MT-bench for all models was run in June 2024 using GPT-4.

MMLU, GPQA, GSM-8K & MATH were all calculated using the Language Model Evaluation Harness.

Our proprietary function calling benchmark will be open sourced in the coming months - half of it is composed of quickstart examples found in gptscript.

note

Some of the LLMs above require using custom libraries to post-process LLM generated tool calls. We followed those models' recommendations and guidelines in our evaluation.

mistralai/Mistral-7B-Instruct-v0.3 required mistral-inference library to extract function calls.

NousResearch/Hermes-2-Pro-Llama-3-8B required hermes-function-calling.

gorilla-llm/gorilla-openfunctions-v2 required special prompting detailed in their Github repo.

Nexusflow/NexusRaven-V2-13B required nexusraven-pip.

functionary-small-v2.5 and functionary-medium-v3.0 models are tested using MeetKai's functionary with the vllm framework. For each model, we compared the results with functionary's Grammar Sampling feature enabled and disabled, taking the highest score from either configuration. The functionary-small-v2.5 model achieved a higher score than the functionary-medium-v3.0 model, primarily due to the medium model exhibiting more hallucinations in some of our more advanced test cases.

groq/Llama-3-Groq-8B-Tool-Use and groq/Llama-3-Groq-70B-Tool-Use are tested using groq's API.

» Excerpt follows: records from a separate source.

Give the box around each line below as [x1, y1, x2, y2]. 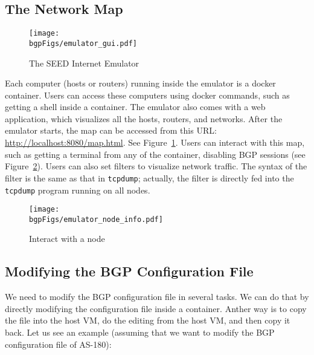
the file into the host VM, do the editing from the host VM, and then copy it [5, 314, 290, 327]
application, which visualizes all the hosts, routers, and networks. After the [5, 112, 283, 125]
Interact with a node [29, 232, 105, 245]
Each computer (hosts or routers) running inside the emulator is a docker [5, 77, 276, 90]
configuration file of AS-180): [5, 337, 112, 350]
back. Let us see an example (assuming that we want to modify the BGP [5, 326, 275, 339]
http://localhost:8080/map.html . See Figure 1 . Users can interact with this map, [5, 136, 305, 149]
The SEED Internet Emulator [29, 56, 139, 69]
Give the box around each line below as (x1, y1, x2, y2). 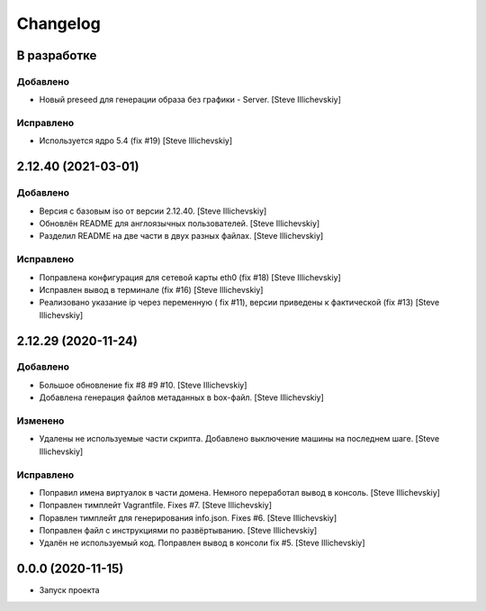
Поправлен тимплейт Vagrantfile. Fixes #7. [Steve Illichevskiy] (39, 500, 273, 511)
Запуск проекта (39, 585, 100, 596)
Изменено (16, 415, 65, 427)
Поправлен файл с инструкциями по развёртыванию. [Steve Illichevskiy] (39, 525, 318, 536)
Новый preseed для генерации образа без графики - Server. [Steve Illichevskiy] (39, 95, 341, 105)
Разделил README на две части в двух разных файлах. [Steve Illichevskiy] (39, 231, 324, 242)
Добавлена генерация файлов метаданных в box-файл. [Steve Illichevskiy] (39, 392, 324, 403)
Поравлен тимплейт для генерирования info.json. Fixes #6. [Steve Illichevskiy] (39, 512, 337, 523)
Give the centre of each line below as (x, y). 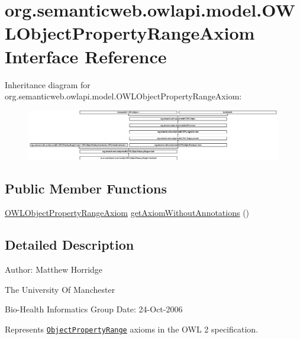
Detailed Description (70, 245)
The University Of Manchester (60, 289)
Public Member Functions (86, 188)
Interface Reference (86, 56)
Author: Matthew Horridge (54, 269)
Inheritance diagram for (48, 84)
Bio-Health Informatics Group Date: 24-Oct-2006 (94, 309)
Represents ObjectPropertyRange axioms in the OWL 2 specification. (132, 329)
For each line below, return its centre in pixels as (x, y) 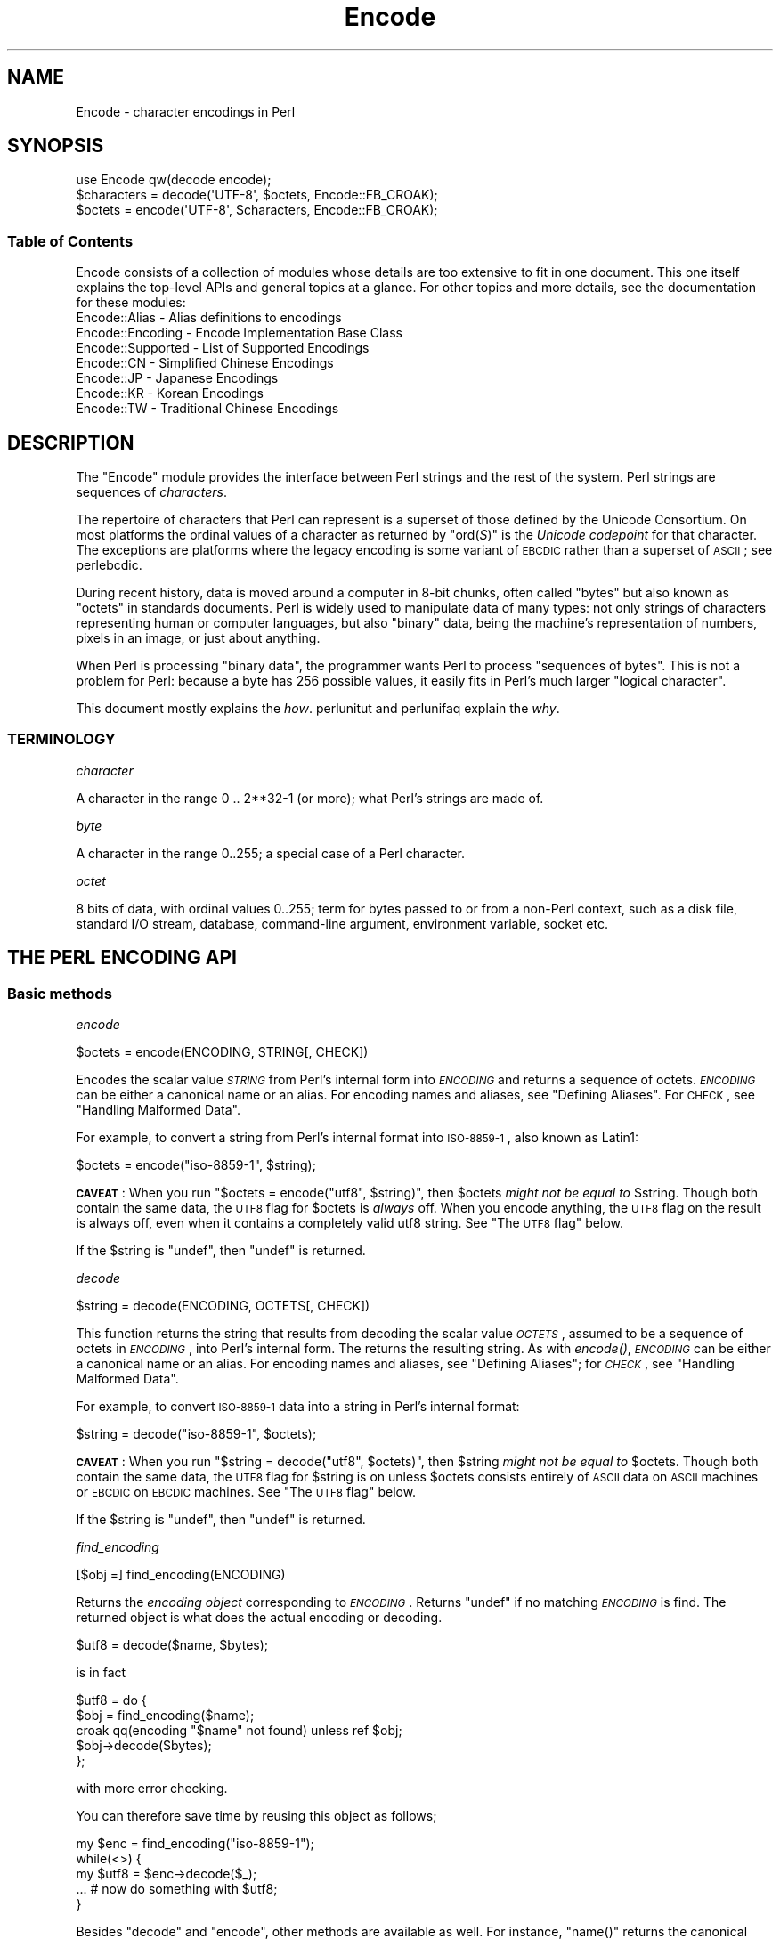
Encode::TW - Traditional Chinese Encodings (207, 409)
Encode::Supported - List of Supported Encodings (223, 348)
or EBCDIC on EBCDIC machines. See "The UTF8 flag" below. (246, 1492)
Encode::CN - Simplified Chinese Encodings (205, 363)
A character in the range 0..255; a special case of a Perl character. (271, 853)
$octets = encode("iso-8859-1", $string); (196, 1165)
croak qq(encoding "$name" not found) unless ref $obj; (239, 1730)
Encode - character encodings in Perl (186, 111)
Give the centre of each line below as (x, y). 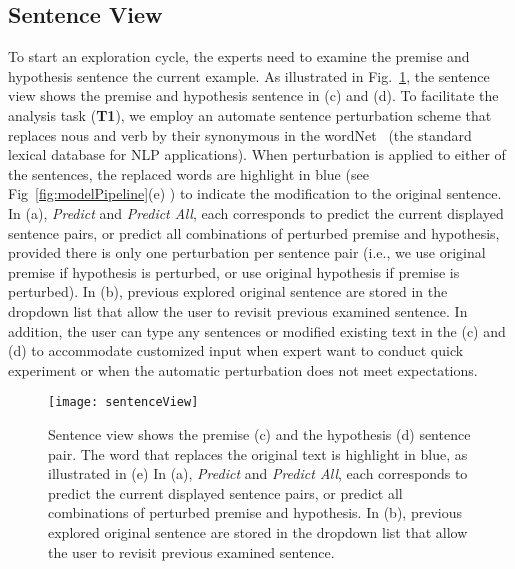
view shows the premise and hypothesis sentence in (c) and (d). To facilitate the (253, 95)
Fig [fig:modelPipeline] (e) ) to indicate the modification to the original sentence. (255, 193)
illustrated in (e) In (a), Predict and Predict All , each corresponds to (258, 473)
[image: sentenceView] (123, 402)
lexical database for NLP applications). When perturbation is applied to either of (257, 154)
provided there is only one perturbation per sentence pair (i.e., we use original (247, 252)
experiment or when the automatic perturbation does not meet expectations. (243, 369)
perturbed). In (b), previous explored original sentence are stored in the (228, 291)
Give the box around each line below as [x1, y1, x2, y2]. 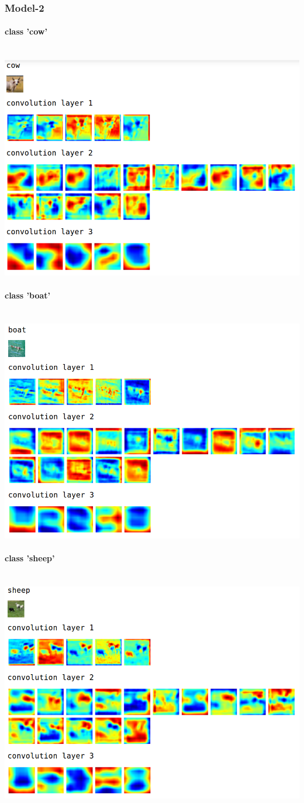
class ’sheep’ [5, 552, 55, 564]
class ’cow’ [5, 25, 47, 37]
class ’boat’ [5, 289, 50, 301]

Meta/Llama-3.1-8B-Instruct and Meta/Llama-3.1-70B-Instruct are tested using Meta's Llama3.1 official docs of User-defined Custom tool calling.

∔ Nexusflow/NexusRaven-V2-13B and gorilla-llm/gorilla-openfunctions-v2 don't accept tool observations, the result of running a tool or function once the LLM calls it, so we appended the observation to the prompt.